Fourth, I suggest two contrasting concepts of salvation underlie Aquinas’s and Bonaventure’s divergent responses to St. Amour. Both mendicant metaphysicians think the cosmos, and divine action therein, aim at salvation. Aquinas’s concept of salvation is logical: it is the particularly human version of the return to God all creatures perform. A cosmos without humans would still have satisfied God’s intellect and will. Bonaventure’s concept of salvation is anthropic: the cosmos was built around the goal of saving humans. Any other possible world is suboptimal. I conclude by remarking that, in the later history of university theology, Aquinas’s concept triumphed.

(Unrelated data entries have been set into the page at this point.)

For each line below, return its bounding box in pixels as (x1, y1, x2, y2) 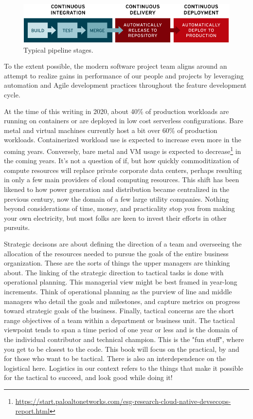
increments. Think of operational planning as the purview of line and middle (4, 286, 232, 296)
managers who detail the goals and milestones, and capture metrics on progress (4, 296, 240, 306)
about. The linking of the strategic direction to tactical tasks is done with (4, 267, 224, 277)
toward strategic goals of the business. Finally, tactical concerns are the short (4, 305, 235, 316)
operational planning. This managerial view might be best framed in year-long (4, 277, 237, 287)
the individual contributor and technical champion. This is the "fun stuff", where (4, 334, 244, 344)
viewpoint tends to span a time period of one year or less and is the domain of (4, 324, 237, 335)
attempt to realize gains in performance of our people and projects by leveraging (4, 70, 244, 80)
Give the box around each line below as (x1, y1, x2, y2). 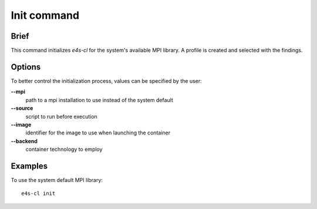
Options (11, 62, 41, 72)
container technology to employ (25, 146, 103, 153)
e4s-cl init (21, 190, 56, 197)
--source (11, 105, 33, 112)
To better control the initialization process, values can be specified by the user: (11, 77, 202, 85)
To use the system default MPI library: (11, 177, 103, 183)
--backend (11, 137, 38, 144)
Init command (11, 9, 79, 22)
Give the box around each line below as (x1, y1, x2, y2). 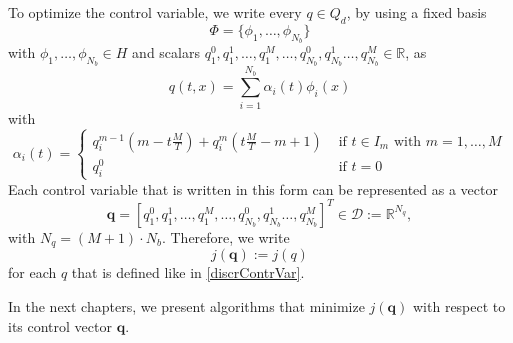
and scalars (132, 42, 200, 62)
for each (8, 262, 57, 283)
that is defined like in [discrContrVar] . (71, 262, 305, 283)
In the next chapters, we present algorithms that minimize (8, 295, 365, 316)
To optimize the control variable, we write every (8, 2, 302, 22)
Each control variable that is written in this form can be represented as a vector (8, 178, 498, 199)
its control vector (8, 315, 112, 336)
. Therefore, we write (161, 226, 290, 247)
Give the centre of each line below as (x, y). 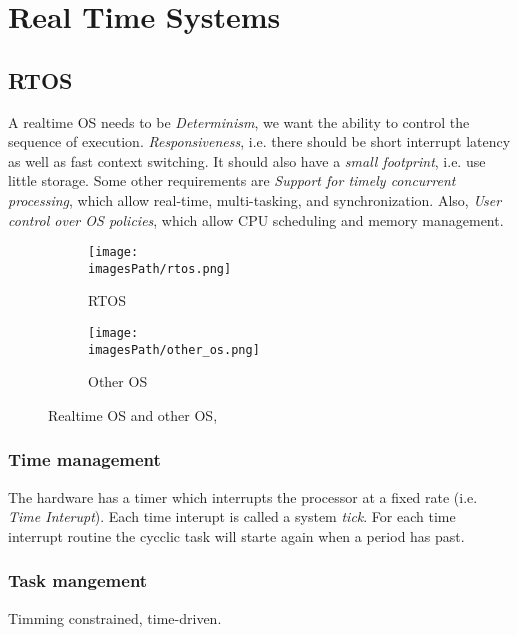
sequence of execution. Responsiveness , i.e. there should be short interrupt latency (259, 141)
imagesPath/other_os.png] (174, 349)
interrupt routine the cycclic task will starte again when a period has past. (236, 535)
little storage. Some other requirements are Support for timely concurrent (232, 180)
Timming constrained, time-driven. (115, 617)
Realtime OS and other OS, (133, 414)
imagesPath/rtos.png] (160, 268)
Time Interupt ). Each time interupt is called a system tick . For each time (232, 516)
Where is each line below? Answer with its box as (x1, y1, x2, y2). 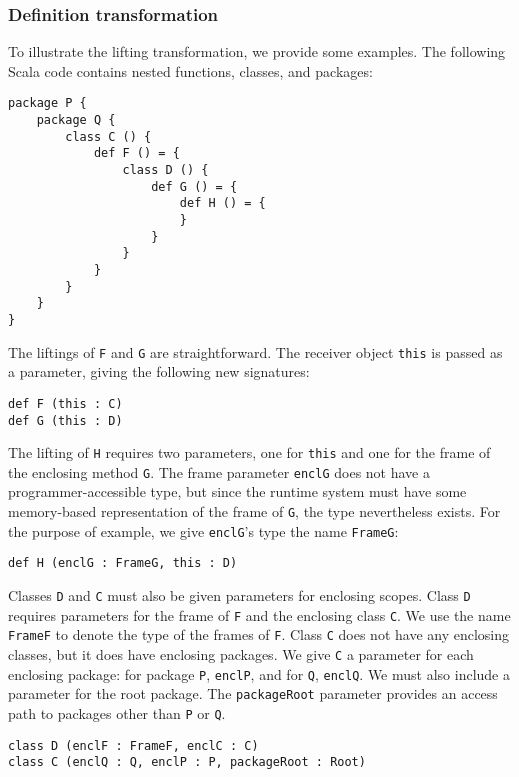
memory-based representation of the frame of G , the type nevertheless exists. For (8, 501, 501, 522)
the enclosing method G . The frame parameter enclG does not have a (8, 461, 430, 482)
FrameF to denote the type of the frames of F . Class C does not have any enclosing (8, 624, 510, 645)
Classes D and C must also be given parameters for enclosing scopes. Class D (8, 585, 471, 606)
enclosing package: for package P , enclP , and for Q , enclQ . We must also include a (8, 663, 510, 684)
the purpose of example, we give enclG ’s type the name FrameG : (8, 520, 399, 541)
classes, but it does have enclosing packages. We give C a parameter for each (8, 644, 474, 664)
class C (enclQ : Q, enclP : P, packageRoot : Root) (8, 755, 366, 770)
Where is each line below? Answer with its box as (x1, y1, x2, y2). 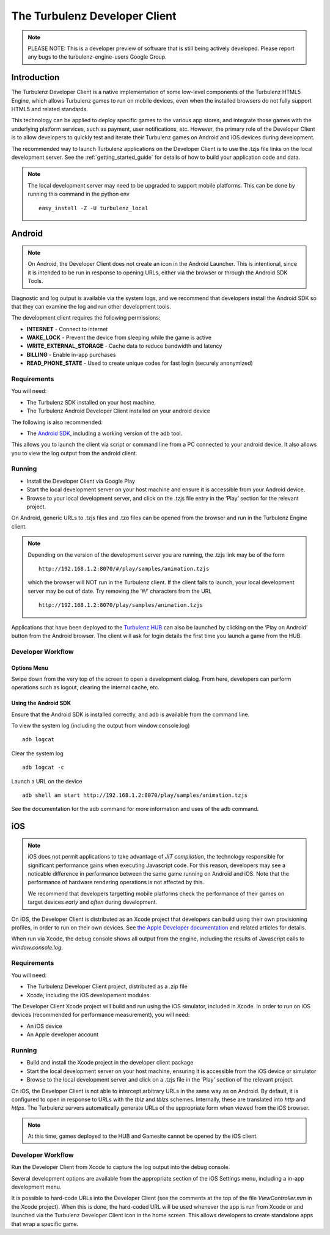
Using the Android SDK (11, 700, 71, 707)
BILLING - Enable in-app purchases (26, 351, 116, 358)
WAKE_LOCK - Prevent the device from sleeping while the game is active (26, 334, 212, 342)
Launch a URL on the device (11, 777, 82, 785)
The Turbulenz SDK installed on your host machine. (26, 398, 156, 406)
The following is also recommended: (11, 419, 103, 426)
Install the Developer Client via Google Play (26, 477, 136, 485)
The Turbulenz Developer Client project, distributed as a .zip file (26, 983, 188, 990)
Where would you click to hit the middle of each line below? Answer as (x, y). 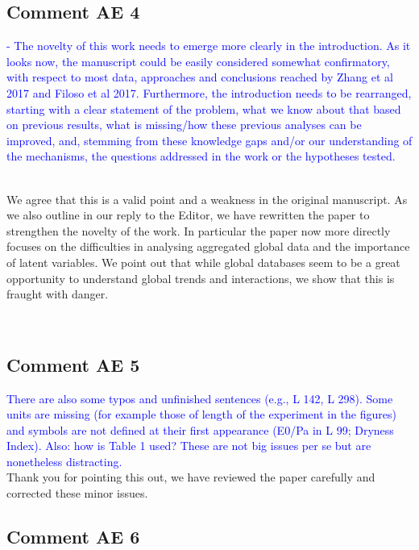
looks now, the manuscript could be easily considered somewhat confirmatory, (198, 61)
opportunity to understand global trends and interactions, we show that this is (201, 278)
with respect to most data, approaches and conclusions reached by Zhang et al (200, 77)
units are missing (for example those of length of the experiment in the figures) (201, 414)
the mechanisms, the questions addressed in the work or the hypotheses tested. (201, 156)
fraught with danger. (58, 294)
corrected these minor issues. (77, 493)
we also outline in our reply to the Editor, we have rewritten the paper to (188, 215)
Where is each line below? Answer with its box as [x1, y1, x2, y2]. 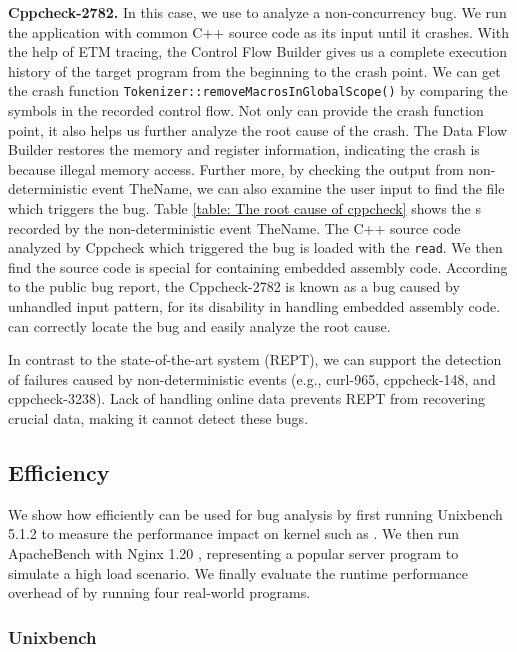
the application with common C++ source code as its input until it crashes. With [8, 21, 509, 42]
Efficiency [8, 456, 110, 487]
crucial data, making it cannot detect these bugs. [8, 408, 309, 428]
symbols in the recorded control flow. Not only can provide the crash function [8, 100, 484, 121]
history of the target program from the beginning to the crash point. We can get [8, 60, 501, 81]
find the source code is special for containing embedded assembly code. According [8, 256, 508, 277]
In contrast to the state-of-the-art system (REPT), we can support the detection [8, 349, 502, 370]
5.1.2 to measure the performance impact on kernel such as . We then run [8, 523, 460, 544]

Thinkers like John Duns Scotus (1265/66-1308) made explicit the metaphysical individualism implicit in Aquinas, exacerbating the tensions inherent in his juridical interpretation of the “great chain of being.”
The mendicant controversy at the 13th-century University of Paris provides the backdrop for understanding how two mendicant metaphysicians, Bonaventure and Thomas Aquinas, interpret how ecclesiastical, angelic, and cosmological “chains of being” function. Faced with the seculars’ criticism that mendicants have no right to intervene in Paris’s sacramental economy and that their academic aspirations are incompatible with apostolic poverty, Aquinas and Bonaventure offer different responses. Aquinas assigns the pope the sovereign power to institute a “state of exception” and circumvent a local bishop’s authority, just like how God can suspend the natural law in soteriological emergencies. Bonaventure uses speculative Christology to argue that wisdom, which the mendicants instantiate through their pursuit of virtue, is metaphysically co-constitutive of the scientific knowledge the university aims at. These defenses of the mendicants’ presence in medieval academic life determine how these two thinkers frame the relationship between cosmology and soteriology.